_SOURCE RECORDS_:
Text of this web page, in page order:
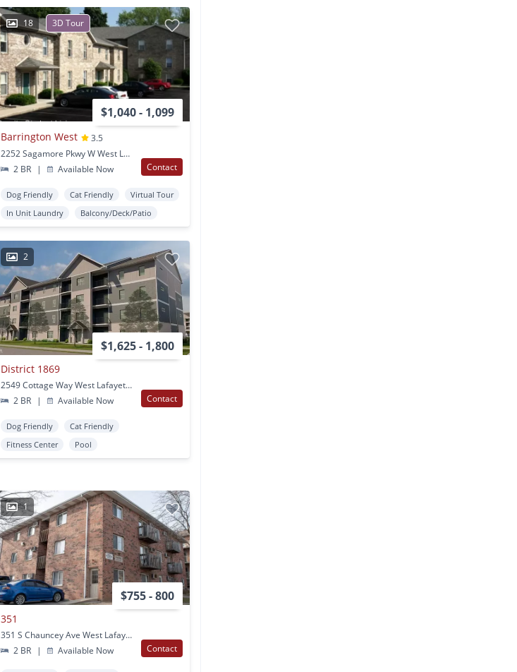
18 3D Tour
$1,040 - 1,099
Barrington West
3.5
2252 Sagamore Pkwy W West Lafayette, IN
2 BR
| Available Now Contact
Dog Friendly Cat Friendly
Virtual Tour
In Unit Laundry
Balcony/Deck/Patio
2
$1,625 - 1,800
District 1869
2549 Cottage Way West Lafayette, IN
2 BR
| Available Now Contact
Dog Friendly
Cat Friendly
Fitness Center
Pool
1
$755 - 800
351
351 S Chauncey Ave West Lafayette, IN
2 BR
| Available Now Contact
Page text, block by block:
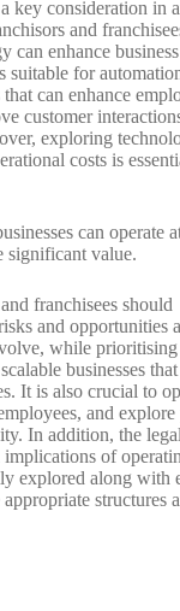
key consideration in
and
can enhance
suitable for
can enhance
customer
exploring
costs is
can operate
significant value.
franchisees should
and opportunities
while prioritising
businesses
It is also crucial to
and explore
In addition, the legal
implications of
explored along with
structures
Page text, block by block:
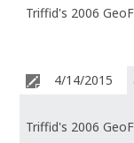
Triffid's 2006
4/14/2015
Triffid's 2006
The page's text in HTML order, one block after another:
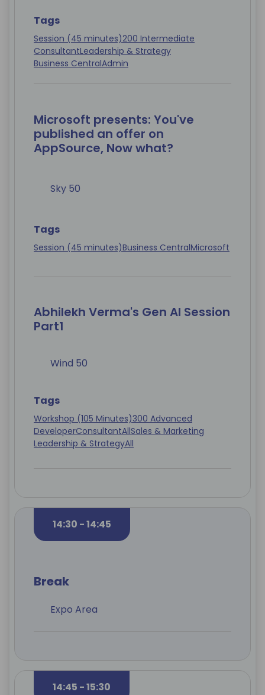
Tags
Session (45 minutes)200 Intermediate
ConsultantLeadership & Strategy
Business CentralAdmin
Microsoft presents: You've
published an offer on
AppSource, Now what?
Sky 50
Tags
Session (45 minutes)Business CentralMicrosoft
Abhilekh Verma's Gen AI Session
Part1
Wind 50
Tags
Workshop (105 Minutes)300 Advanced
DeveloperConsultantAllSales & Marketing
Leadership & StrategyAll
14:30 - 14:45
Break
Expo Area
14:45 - 15:30
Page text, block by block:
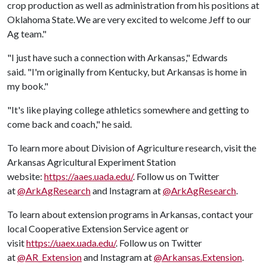
crop production as well as administration from his positions at
Oklahoma State. We are very excited to welcome Jeff to our
Ag team."
"I just have such a connection with Arkansas," Edwards
said. "I'm originally from Kentucky, but Arkansas is home in
my book."
"It's like playing college athletics somewhere and getting to
come back and coach," he said.
To learn more about Division of Agriculture research, visit the
Arkansas Agricultural Experiment Station
website: https://aaes.uada.edu/. Follow us on Twitter
at@ArkAgResearchand Instagram at@ArkAgResearch.
To learn about extension programs in Arkansas, contact your
local Cooperative Extension Service agent or
visithttps://uaex.uada.edu/. Follow us on Twitter
at@AR_Extensionand Instagram at@Arkansas.Extension.
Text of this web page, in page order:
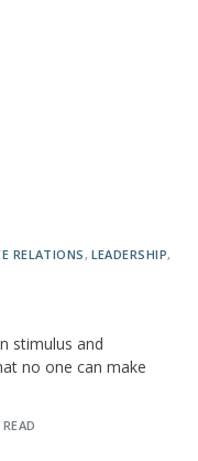
RELATIONS, LEADERSHIP,
stimulus and
no one can make
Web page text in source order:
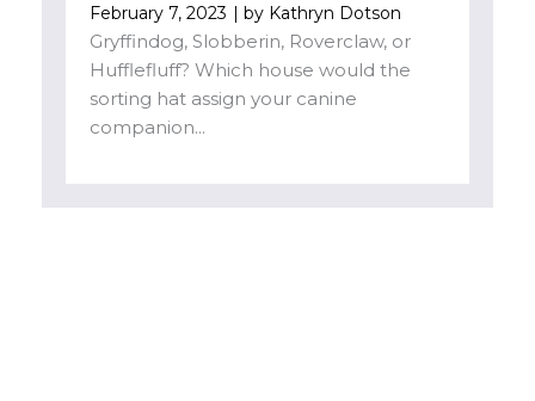
February 7, 2023 | by Kathryn Dotson
Gryffindog, Slobberin, Roverclaw, or
Hufflefluff? Which house would the
sorting hat assign your canine
companion...
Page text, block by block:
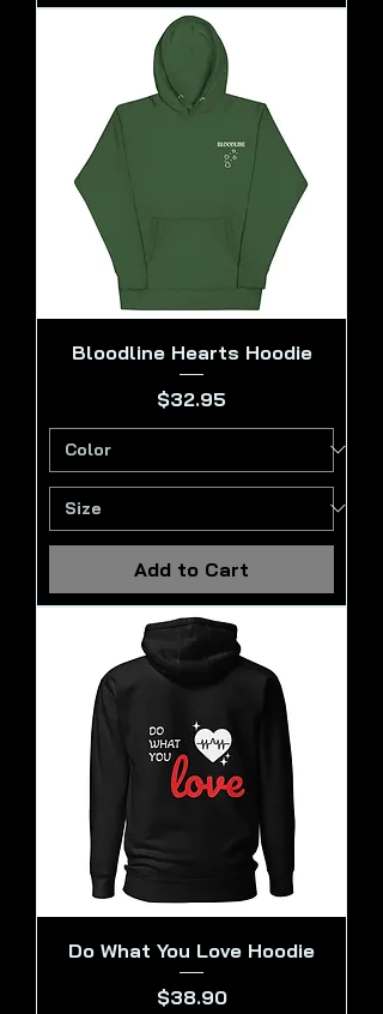
Bloodline Hearts Hoodie
Price
$32.95
Add to Cart
Do What You Love Hoodie
Price
$38.90

_WHAT IS NEEDED_: With the pictures left out, copy exactly the lines from the line holding "ConsultantLeadership & Strategy" through the final line of the records, including both.

_EXERCISE RESULT_:
ConsultantLeadership & Strategy
Business CentralAdmin
Microsoft presents: You've
published an offer on
AppSource, Now what?
Sky 50
Tags
Session (45 minutes)Business CentralMicrosoft
Abhilekh Verma's Gen AI Session
Part1
Wind 50
Tags
Workshop (105 Minutes)300 Advanced
DeveloperConsultantAllSales & Marketing
Leadership & StrategyAll
14:30 - 14:45
Break
Expo Area
14:45 - 15:30
Page text, block by block:
crop production as well as administration from his positions at
Oklahoma State. We are very excited to welcome Jeff to our
Ag team."
"I just have such a connection with Arkansas," Edwards
said. "I'm originally from Kentucky, but Arkansas is home in
my book."
"It's like playing college athletics somewhere and getting to
come back and coach," he said.
To learn more about Division of Agriculture research, visit the
Arkansas Agricultural Experiment Station
website: https://aaes.uada.edu/. Follow us on Twitter
at@ArkAgResearchand Instagram at@ArkAgResearch.
To learn about extension programs in Arkansas, contact your
local Cooperative Extension Service agent or
visithttps://uaex.uada.edu/. Follow us on Twitter
at@AR_Extensionand Instagram at@Arkansas.Extension.
Text of this web page, in page order:
RELATIONS, LEADERSHIP,
stimulus and
no one can make
Web page text in source order:
February 7, 2023 | by Kathryn Dotson
Gryffindog, Slobberin, Roverclaw, or
Hufflefluff? Which house would the
sorting hat assign your canine
companion...
Page text, block by block:
Bloodline Hearts Hoodie
Price
$32.95
Add to Cart
Do What You Love Hoodie
Price
$38.90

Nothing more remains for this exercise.